### [Records shown]
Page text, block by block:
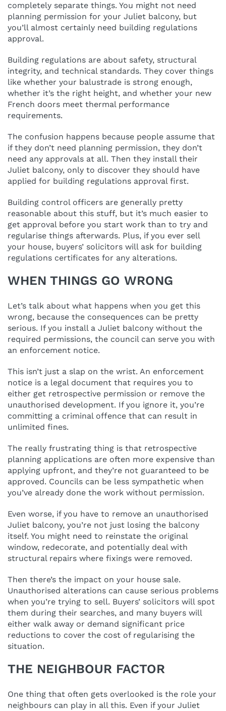
completely separate things. You might not need
planning permission for your Juliet balcony, but
you’ll almost certainly need building regulations
approval.
Building regulations are about safety, structural
integrity, and technical standards. They cover things
like whether your balustrade is strong enough,
whether it’s the right height, and whether your new
French doors meet thermal performance
requirements.
The confusion happens because people assume that
if they don’t need planning permission, they don’t
need any approvals at all. Then they install their
Juliet balcony, only to discover they should have
applied for building regulations approval first.
Building control officers are generally pretty
reasonable about this stuff, but it’s much easier to
get approval before you start work than to try and
regularise things afterwards. Plus, if you ever sell
your house, buyers’ solicitors will ask for building
regulations certificates for any alterations.
WHEN THINGS GO WRONG
Let’s talk about what happens when you get this
wrong, because the consequences can be pretty
serious. If you install a Juliet balcony without the
required permissions, the council can serve you with
an enforcement notice.
This isn’t just a slap on the wrist. An enforcement
notice is a legal document that requires you to
either get retrospective permission or remove the
unauthorised development. If you ignore it, you’re
committing a criminal offence that can result in
unlimited fines.
The really frustrating thing is that retrospective
planning applications are often more expensive than
applying upfront, and they’re not guaranteed to be
approved. Councils can be less sympathetic when
you’ve already done the work without permission.
Even worse, if you have to remove an unauthorised
Juliet balcony, you’re not just losing the balcony
itself. You might need to reinstate the original
window, redecorate, and potentially deal with
structural repairs where fixings were removed.
Then there’s the impact on your house sale.
Unauthorised alterations can cause serious problems
when you’re trying to sell. Buyers’ solicitors will spot
them during their searches, and many buyers will
either walk away or demand significant price
reductions to cover the cost of regularising the
situation.
THE NEIGHBOUR FACTOR
One thing that often gets overlooked is the role your
neighbours can play in all this. Even if your Juliet

### [Instructions for the task]
In the records above, find every line with the word "solicitors" and copy it.

### [Solution for this task]
your house, buyers’ solicitors will ask for building
when you’re trying to sell. Buyers’ solicitors will spot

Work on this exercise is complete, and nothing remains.